Hello,

I am creating a sign on screen for my application in which I want to store
the username and password in a database table. I was thinking of putting a
combo box connected to the database to pull up the usernames and then having
a textbox for the user to enter their password.

Can someone tell me please how to compare the contents of the textbox to the
password in the database?

Thank you,
Kevin

"Kevin O'Brien" <(E-Mail Removed)> wrote in
news:(E-Mail Removed):

> I am creating a sign on screen for my application in which I want to
> store the username and password in a database table.

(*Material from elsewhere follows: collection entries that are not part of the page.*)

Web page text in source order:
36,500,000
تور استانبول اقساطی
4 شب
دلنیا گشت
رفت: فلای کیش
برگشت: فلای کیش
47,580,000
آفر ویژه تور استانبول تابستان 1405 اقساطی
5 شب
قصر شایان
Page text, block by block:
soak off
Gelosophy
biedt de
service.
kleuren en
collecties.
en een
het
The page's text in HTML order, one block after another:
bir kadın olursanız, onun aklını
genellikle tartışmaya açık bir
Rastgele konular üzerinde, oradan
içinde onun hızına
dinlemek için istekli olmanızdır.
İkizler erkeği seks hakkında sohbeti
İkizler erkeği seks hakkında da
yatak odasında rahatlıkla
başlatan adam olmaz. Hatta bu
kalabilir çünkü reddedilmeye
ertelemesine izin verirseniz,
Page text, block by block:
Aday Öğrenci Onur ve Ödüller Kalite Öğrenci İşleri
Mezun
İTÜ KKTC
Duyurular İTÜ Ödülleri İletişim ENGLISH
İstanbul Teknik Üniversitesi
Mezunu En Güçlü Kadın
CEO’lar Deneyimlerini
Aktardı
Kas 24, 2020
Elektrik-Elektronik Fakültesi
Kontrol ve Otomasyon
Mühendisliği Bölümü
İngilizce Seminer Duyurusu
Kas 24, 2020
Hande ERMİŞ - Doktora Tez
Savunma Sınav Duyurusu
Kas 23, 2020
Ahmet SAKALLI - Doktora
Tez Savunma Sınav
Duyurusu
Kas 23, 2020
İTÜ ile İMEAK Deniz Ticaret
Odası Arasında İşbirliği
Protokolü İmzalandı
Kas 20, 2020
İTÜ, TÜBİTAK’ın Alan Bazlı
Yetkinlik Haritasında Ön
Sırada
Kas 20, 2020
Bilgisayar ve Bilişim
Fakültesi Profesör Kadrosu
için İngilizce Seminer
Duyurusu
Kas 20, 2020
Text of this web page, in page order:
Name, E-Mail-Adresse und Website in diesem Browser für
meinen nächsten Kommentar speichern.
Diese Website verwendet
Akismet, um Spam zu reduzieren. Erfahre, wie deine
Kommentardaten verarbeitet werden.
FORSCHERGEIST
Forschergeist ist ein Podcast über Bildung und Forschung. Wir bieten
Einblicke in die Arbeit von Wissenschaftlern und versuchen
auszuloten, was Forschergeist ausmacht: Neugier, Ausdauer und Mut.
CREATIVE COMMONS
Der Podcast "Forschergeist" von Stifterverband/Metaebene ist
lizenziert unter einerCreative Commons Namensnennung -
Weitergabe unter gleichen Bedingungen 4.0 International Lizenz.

I was thinking
> of putting a combo box connected to the database to pull up the
> usernames and then having a textbox for the user to enter their
> password.

Rather prompt for the username/password - then run the query:

SELECT COUNT(1) FROM USERS WHERE UserName = @UserName AND Password =
@Password

Use SQLParameters to avoid injection attacks.

Hi,

So you are saying I should created 2 unbound textboxes to prompt for
username and password and name the textboxes UserName and Password? Then I
can run this SQL select statement right from my VB code?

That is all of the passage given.